Service tax exemption to leave advertisers with surplus funds

“It is good news for growing sectors like outdoor and digital. The service tax exemption would ultimately benefit the advertisers who spend a lot on outdoor and Internet,” Madison World chairman and managing director Sam Balsara said.

Service tax exemption on advertising on media platforms, excluding TV and radio, could result in availability of up to Rs1,500 crore more to advertisers for spending on campaigns, according to industry experts.

“Given that marketing budgets of companies always take into account the service tax component, now there will be more money available to be spent on media other than TV and radio (which are not exempt from service tax),” ZenithOptimedia managing partner Navin Khemka said.

According to him, the total annual advertising spend in India is currently estimated at USD 5 billion (around Rs26,000 crore), of which around 45% is spent on television and radio.

“Now if other advertising media (like print, outdoor, digital) are exempt for service tax, around Rs1,500 crore, which was earlier spent on service tax by marketers will now benefit advertising and media planning companies,” he added.

In the Budget for 2012-13 Finance Minister Pranab Mukherjee announced that “selling of space or time slots for advertisements other than advertisements broadcast by radio or television” will come in negative list and will be exempt from 12% service tax.

“It is good news for growing sectors like outdoor and digital. The service tax exemption would ultimately benefit the advertisers who spend a lot on outdoor and Internet,” Madison World chairman and managing director Sam Balsara said.
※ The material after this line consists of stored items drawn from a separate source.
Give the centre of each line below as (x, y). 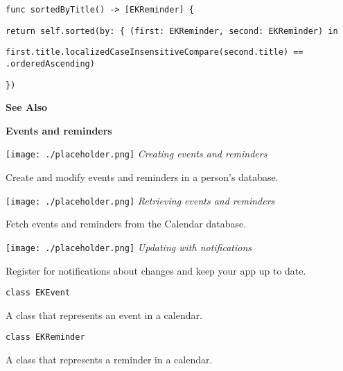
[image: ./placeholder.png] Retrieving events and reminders (140, 200)
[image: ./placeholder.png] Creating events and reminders (137, 154)
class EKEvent (38, 293)
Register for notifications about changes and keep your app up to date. (156, 270)
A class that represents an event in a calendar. (104, 314)
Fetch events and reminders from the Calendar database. (126, 224)
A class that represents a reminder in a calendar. (109, 360)
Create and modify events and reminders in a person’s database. (142, 177)
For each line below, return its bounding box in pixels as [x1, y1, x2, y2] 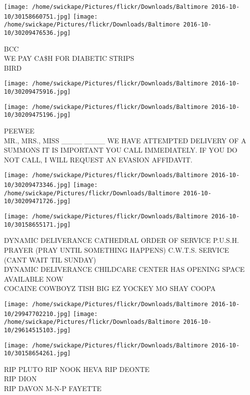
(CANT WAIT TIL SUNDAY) [4, 254, 96, 264]
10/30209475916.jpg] [4, 88, 71, 96]
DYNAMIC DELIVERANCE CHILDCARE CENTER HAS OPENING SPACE [4, 264, 245, 274]
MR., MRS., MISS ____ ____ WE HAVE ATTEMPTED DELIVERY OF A [4, 135, 247, 145]
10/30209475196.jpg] [4, 111, 71, 119]
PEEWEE [4, 126, 35, 136]
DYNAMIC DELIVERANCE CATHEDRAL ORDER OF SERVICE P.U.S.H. [4, 235, 239, 245]
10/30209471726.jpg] [4, 198, 71, 205]
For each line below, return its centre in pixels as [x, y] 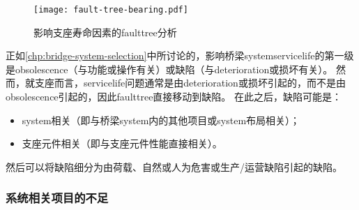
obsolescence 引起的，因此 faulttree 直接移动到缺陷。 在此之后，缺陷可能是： [174, 97]
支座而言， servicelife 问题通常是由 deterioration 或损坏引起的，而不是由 [190, 83]
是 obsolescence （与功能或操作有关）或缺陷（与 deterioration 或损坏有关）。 [169, 69]
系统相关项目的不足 [57, 198]
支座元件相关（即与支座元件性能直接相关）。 [122, 143]
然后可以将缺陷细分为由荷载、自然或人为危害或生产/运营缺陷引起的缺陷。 [174, 166]
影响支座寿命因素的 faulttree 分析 [105, 32]
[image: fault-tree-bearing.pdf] [111, 10]
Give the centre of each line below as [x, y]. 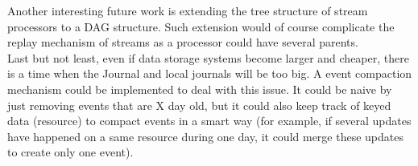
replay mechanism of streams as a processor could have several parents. [183, 42]
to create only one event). [70, 152]
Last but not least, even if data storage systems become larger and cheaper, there [208, 57]
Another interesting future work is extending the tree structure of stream [188, 10]
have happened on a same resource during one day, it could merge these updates [205, 136]
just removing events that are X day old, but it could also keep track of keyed [199, 105]
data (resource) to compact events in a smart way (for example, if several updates [209, 121]
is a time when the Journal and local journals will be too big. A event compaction [210, 73]
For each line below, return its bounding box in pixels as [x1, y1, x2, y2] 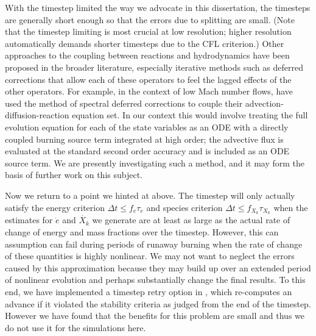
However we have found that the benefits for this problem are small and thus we [5, 309, 304, 322]
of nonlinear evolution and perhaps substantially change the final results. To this [5, 273, 306, 286]
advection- [245, 96, 284, 109]
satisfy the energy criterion [5, 201, 105, 213]
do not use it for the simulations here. [5, 321, 146, 334]
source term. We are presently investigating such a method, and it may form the [5, 156, 305, 169]
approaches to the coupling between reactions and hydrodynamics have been [5, 49, 290, 62]
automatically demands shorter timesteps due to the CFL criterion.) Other [5, 37, 284, 49]
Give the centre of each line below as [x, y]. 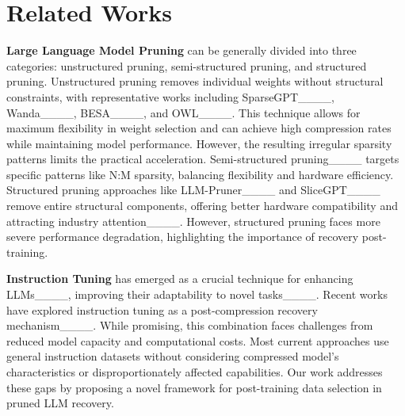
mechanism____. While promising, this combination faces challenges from [190, 325]
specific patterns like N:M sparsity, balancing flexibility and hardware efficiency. [200, 174]
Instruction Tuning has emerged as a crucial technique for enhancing [180, 279]
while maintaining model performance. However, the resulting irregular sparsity [199, 143]
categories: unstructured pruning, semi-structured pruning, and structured [187, 65]
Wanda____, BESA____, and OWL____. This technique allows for [183, 112]
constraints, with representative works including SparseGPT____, [170, 96]
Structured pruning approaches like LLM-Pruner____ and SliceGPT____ [193, 190]
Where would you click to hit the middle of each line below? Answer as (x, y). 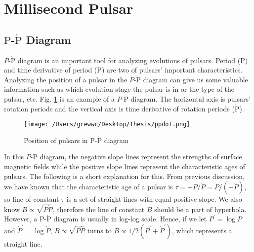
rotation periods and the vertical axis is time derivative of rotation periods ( (119, 108)
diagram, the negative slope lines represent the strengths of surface (141, 157)
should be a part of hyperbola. (200, 209)
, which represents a (202, 230)
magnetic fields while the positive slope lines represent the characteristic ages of (125, 166)
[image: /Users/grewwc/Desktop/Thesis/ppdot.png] (107, 125)
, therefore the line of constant (99, 209)
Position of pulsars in (56, 140)
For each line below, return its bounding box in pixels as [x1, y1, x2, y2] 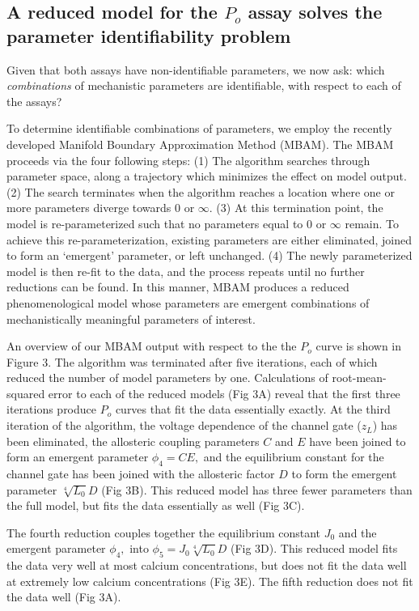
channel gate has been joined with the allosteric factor [6, 465, 275, 482]
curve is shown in [315, 337, 402, 354]
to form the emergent [291, 465, 397, 482]
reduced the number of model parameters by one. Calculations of [6, 369, 328, 386]
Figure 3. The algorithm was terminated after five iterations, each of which [6, 353, 378, 370]
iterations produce [6, 401, 97, 418]
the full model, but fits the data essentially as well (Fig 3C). [6, 497, 305, 514]
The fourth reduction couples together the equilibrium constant [6, 524, 321, 541]
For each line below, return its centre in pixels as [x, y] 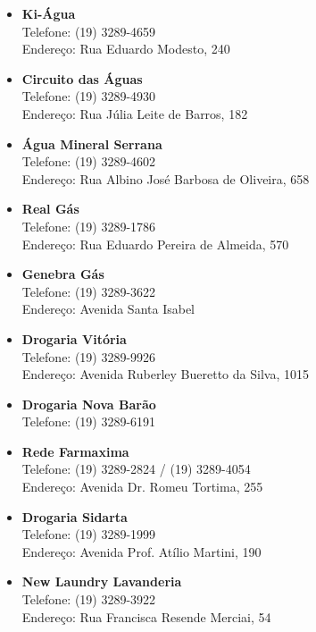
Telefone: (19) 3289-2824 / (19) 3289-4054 [136, 469]
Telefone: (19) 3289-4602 [89, 161]
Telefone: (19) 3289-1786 [89, 226]
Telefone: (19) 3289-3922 [89, 599]
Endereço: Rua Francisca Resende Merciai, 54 [146, 616]
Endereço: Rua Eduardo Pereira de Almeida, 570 [155, 244]
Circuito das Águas [82, 78]
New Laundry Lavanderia [102, 581]
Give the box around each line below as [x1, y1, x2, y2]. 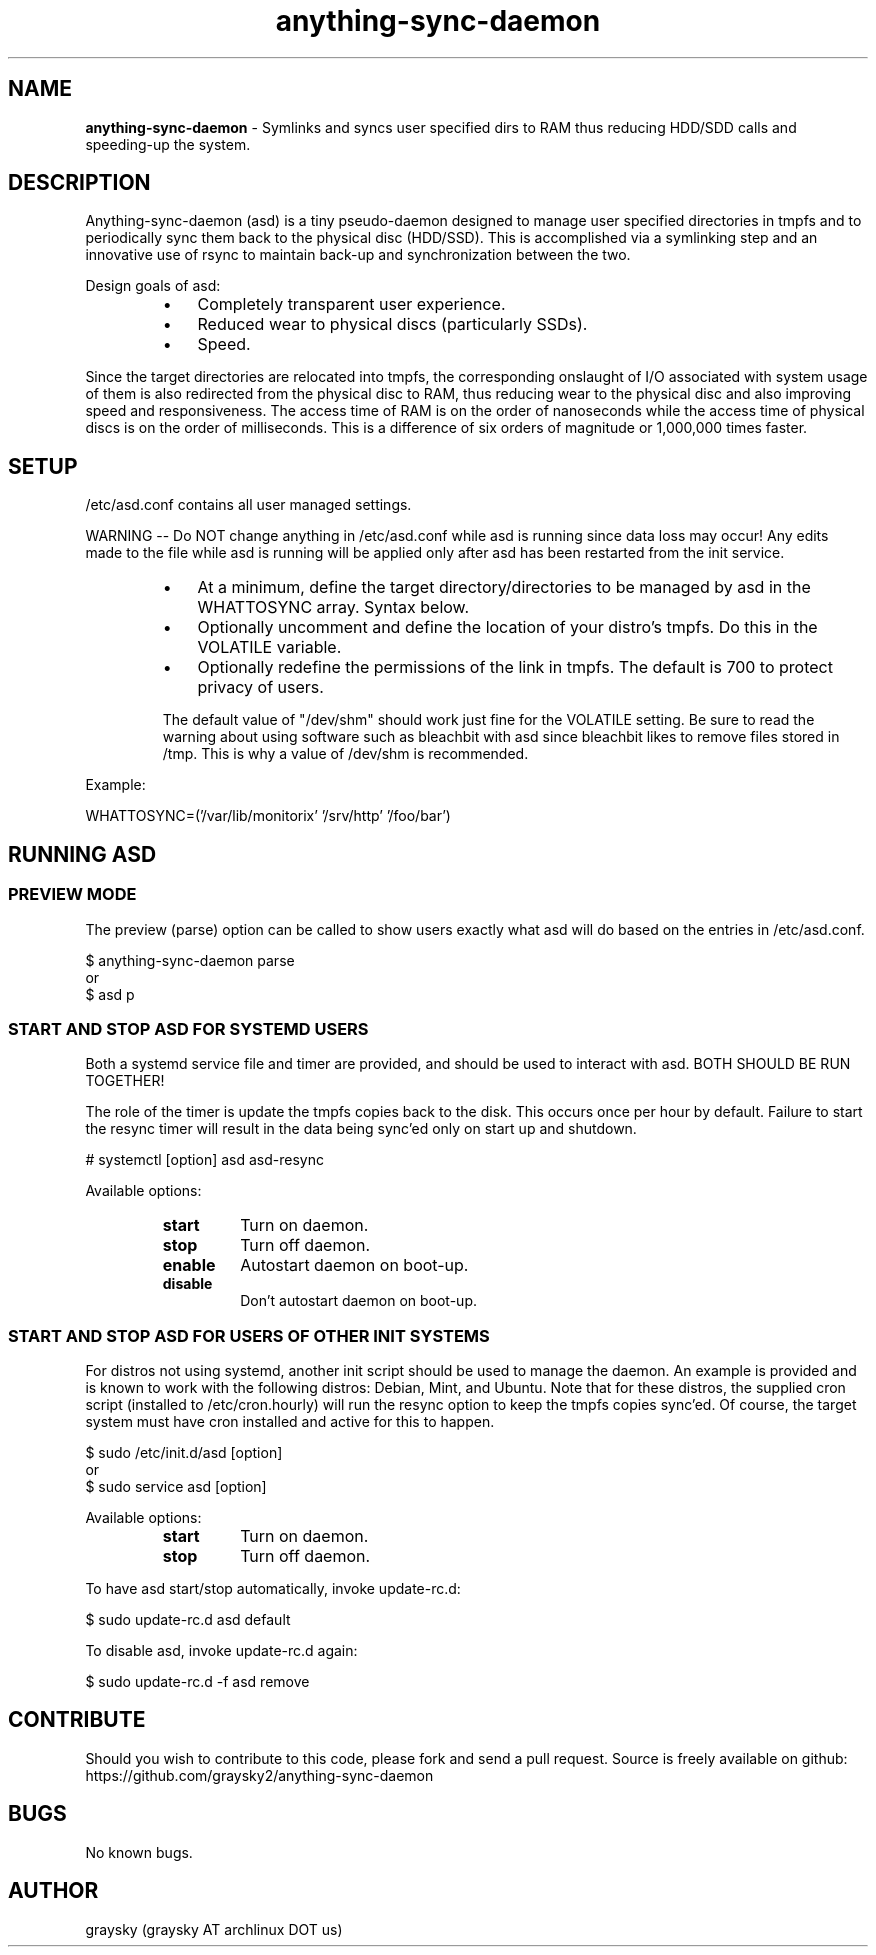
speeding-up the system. [85, 135, 251, 153]
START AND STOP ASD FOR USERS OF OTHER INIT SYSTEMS [8, 1325, 490, 1346]
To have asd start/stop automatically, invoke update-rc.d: [85, 1580, 461, 1597]
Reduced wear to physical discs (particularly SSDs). [197, 314, 588, 335]
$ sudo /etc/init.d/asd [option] [85, 1444, 283, 1461]
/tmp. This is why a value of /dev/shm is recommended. [162, 745, 529, 763]
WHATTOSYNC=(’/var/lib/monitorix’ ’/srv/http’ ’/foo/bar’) [85, 807, 451, 825]
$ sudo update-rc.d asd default [85, 1611, 291, 1628]
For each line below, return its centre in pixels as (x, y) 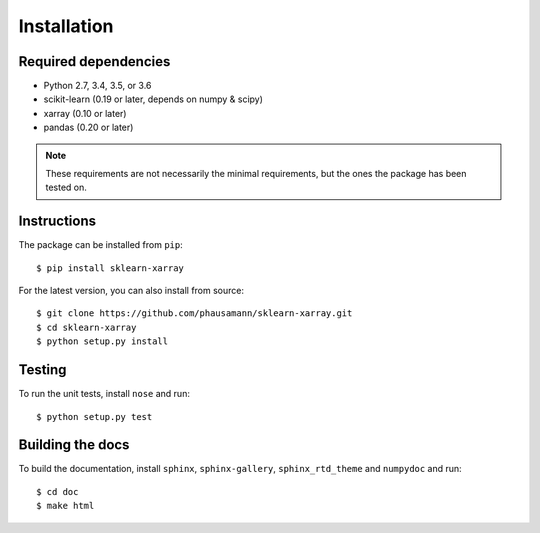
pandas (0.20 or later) (88, 127)
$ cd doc (57, 491)
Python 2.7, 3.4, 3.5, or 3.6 (97, 86)
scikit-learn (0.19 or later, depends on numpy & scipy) (153, 99)
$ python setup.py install (102, 341)
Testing (42, 370)
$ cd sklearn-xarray (86, 327)
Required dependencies (94, 61)
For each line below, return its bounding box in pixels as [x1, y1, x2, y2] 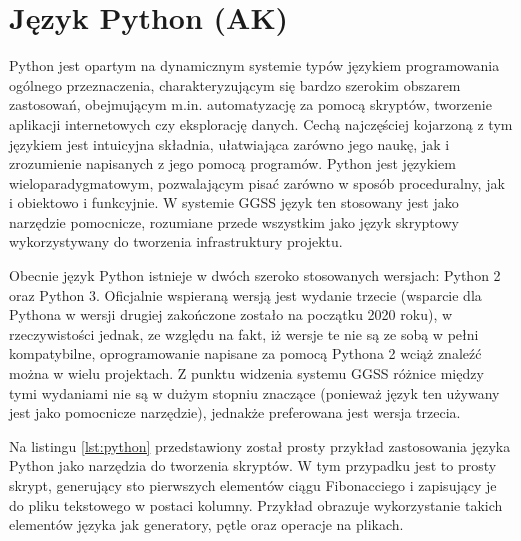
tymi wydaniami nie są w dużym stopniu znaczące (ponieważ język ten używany [9, 382, 500, 403]
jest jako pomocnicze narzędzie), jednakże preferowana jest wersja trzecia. [9, 402, 461, 423]
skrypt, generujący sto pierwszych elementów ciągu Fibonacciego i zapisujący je [9, 475, 497, 495]
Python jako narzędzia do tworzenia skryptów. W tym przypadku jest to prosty [9, 455, 497, 476]
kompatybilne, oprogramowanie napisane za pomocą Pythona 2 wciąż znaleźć [9, 343, 482, 364]
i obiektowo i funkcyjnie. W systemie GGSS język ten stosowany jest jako [9, 192, 459, 213]
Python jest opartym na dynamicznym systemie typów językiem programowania [9, 55, 500, 76]
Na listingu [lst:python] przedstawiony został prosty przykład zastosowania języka [9, 435, 511, 456]
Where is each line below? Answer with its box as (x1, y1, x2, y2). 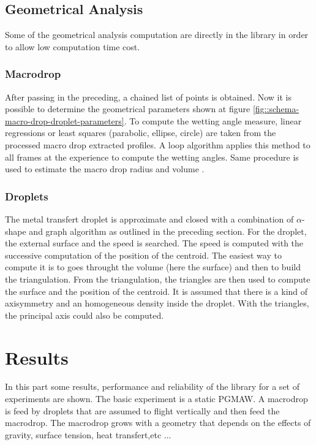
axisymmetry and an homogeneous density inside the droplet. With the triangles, (5, 297, 309, 310)
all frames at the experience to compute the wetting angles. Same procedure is (5, 150, 299, 163)
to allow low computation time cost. (5, 40, 140, 53)
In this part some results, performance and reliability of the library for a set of (5, 380, 299, 393)
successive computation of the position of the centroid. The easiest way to (5, 248, 282, 261)
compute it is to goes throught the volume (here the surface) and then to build (5, 261, 301, 273)
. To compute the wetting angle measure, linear (124, 114, 302, 127)
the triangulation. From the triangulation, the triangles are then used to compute (5, 272, 310, 285)
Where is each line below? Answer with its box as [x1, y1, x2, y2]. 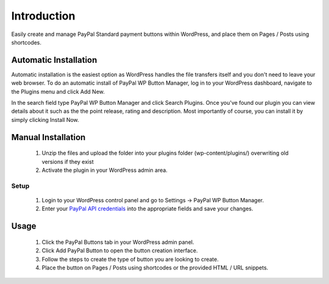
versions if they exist [41, 158, 94, 165]
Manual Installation [11, 132, 86, 143]
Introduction [11, 9, 76, 23]
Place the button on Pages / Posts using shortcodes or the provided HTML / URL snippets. [41, 264, 269, 271]
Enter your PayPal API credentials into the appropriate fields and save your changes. [41, 205, 253, 213]
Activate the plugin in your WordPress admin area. [41, 166, 168, 174]
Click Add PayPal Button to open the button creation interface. [41, 247, 198, 254]
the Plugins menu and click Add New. [11, 88, 105, 95]
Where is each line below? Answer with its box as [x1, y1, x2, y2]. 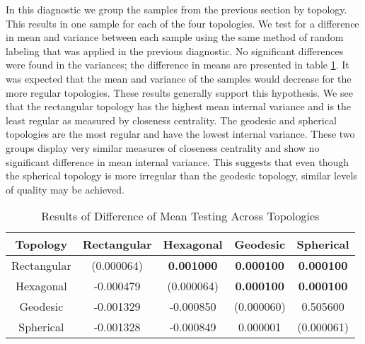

According to the 'Pitch Madison Media Ad Outlook 2012' (PMMAO) report the Indian media advertising industry has been pegged at Rs25,594 crore in 2011.

Commenting on the impact of the Budget proposals on media and entertainment sector, KPMG partner Himanshu Parekh said: “Earlier advertising in print was only exempt from service tax, while TV and radio were not exempt. Now even other media like outdoor and digital are exempt.”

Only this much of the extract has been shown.